Medifast Q2 Revenues Down 3% to 72.2 Million

Michael MacDonald

 

Medifast, Inc. a leading United States manufacturer and provider of clinically proven weight-loss and healthy living products and programs, today reported financial results for the second quarter ended June 30, 2015.

We are pleased with our solid results in the second quarter which were in-line with our revenue and earnings expectations, said Michael C. MacDonald, Medifast Chairman and Chief Executive Officer.

We continued to make progress on our strategic initiatives within each of our key areas of focus, while also maintaining a strong financial discipline across our business. We believe that these efforts will help grow and improve Take Shape for Life, optimize Medifast Direct, and further our product and program innovation to position Medifast for success in 2015 and beyond.

For the second quarter, Medifast net revenue from continuing operations decreased 3% to $72.2 million from net revenue of $74.7 million in the second quarter of 2014.

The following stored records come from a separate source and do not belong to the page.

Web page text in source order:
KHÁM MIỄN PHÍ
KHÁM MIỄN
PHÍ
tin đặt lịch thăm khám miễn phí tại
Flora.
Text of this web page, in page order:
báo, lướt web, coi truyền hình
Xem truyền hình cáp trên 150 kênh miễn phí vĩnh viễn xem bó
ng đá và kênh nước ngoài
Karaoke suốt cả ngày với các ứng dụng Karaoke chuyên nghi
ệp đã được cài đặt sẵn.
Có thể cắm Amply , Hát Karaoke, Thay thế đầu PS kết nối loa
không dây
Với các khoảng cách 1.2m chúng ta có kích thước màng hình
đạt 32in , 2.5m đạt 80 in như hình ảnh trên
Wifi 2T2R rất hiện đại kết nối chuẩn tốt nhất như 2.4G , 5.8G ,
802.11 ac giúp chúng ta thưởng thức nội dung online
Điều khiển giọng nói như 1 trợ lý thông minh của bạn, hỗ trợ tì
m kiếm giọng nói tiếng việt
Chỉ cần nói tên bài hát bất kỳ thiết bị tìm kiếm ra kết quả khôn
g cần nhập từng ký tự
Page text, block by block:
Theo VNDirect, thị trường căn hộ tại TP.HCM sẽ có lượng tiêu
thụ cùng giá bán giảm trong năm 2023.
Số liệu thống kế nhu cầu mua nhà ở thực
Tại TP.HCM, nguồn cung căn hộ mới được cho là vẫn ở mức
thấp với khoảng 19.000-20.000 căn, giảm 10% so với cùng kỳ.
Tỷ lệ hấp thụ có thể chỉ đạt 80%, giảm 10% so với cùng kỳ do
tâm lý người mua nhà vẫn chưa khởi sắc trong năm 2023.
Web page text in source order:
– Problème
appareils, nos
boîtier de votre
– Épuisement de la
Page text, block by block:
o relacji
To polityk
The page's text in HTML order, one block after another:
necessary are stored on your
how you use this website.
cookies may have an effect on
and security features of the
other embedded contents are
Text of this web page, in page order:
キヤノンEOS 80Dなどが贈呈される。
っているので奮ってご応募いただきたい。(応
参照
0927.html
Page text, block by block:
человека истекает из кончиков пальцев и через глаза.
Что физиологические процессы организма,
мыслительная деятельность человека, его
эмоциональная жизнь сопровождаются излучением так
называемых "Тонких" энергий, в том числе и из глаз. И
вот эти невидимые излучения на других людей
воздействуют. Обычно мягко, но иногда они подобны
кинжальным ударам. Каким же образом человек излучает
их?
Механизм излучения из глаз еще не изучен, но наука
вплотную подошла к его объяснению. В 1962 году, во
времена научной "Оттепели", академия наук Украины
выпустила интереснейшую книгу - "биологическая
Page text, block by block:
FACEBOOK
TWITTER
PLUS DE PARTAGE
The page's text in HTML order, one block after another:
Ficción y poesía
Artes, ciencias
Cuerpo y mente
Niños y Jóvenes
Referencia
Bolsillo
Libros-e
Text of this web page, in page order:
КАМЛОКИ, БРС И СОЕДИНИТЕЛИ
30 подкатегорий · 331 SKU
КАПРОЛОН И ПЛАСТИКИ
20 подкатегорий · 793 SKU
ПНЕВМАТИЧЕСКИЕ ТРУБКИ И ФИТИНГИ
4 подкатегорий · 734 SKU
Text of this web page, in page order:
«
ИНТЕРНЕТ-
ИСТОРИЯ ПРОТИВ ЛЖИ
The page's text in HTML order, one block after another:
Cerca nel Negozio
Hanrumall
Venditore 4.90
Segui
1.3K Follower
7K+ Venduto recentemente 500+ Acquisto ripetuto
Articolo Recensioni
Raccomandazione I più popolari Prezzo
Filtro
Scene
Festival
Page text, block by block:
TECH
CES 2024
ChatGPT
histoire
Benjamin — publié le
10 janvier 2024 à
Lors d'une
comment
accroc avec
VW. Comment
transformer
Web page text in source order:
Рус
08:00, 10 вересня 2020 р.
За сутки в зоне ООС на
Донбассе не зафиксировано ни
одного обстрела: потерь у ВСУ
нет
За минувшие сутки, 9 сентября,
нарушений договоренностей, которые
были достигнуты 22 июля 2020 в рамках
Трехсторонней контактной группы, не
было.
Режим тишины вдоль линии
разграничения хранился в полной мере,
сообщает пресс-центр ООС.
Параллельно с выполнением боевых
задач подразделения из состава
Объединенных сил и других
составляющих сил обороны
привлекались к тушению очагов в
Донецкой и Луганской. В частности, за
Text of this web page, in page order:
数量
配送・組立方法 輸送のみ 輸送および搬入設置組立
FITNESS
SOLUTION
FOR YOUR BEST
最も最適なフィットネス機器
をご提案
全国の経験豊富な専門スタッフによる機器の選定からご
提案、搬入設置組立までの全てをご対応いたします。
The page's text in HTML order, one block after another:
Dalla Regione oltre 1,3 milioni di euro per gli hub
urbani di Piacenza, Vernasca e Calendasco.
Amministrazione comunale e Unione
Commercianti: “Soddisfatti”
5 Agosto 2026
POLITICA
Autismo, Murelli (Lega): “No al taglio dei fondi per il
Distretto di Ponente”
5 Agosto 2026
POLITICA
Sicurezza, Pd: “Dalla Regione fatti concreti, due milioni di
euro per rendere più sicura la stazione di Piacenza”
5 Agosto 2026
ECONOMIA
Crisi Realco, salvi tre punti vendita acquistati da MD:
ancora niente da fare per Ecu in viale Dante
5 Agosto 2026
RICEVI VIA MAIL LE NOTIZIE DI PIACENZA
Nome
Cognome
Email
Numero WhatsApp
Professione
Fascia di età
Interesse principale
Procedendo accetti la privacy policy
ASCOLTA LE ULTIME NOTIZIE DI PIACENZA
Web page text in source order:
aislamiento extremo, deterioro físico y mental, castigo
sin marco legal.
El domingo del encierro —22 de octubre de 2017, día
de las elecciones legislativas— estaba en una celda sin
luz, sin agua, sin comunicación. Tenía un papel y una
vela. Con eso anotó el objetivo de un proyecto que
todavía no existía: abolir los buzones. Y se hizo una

Revenue in the direct sales channel, Take Shape for Life, decreased 3% to $52.3 million in the second quarter of 2015 compared to $54.0 million in the same period last year, a sequential improvement in the quarterly rate of decline compared to the same period last year.  

The total number of active earning Health Coaches in the second quarter was 11,800 as compared to 12,400 in the second quarter of 2014.  The average revenue per active earning Health Coach for the quarter was $4,423 as compared to $4,347 in second quarter of 2014.  

The Company's Medifast Direct channel revenue decreased 10% to $13.7 million, compared to $15.2 million in the second quarter of 2014. This marks the fourth consecutive quarterly improvement in the rate of decline and results were in-line with the Company's expectations as it continued to focus on efficiently managing marketing investments.

Revenue in the Franchise Medifast Weight Control Centers channel increased 22% to $4.7 million from $3.8 million in the second quarter of last year. The increase in revenue was driven by the conversion of corporate centers to franchise centers, partially offset by franchise center closures as well as a decrease in sales of franchise centers open greater than one year. There were 62 franchise centers in operation at the end of second quarter 2015 compared to 73 centers at the end of the same period last year.

Gross profit for the second quarter of 2015 was $53.2 million, compared to $55.6 million in the second quarter of 2014.

The Company expects third quarter 2015 net revenue from continuing operations to be in the range of approximately $65.0 to $68.0 million. For fiscal year 2015, the Company updated guidance of revenue from continuing operations to be in the range of $270.0 to $280.0 million.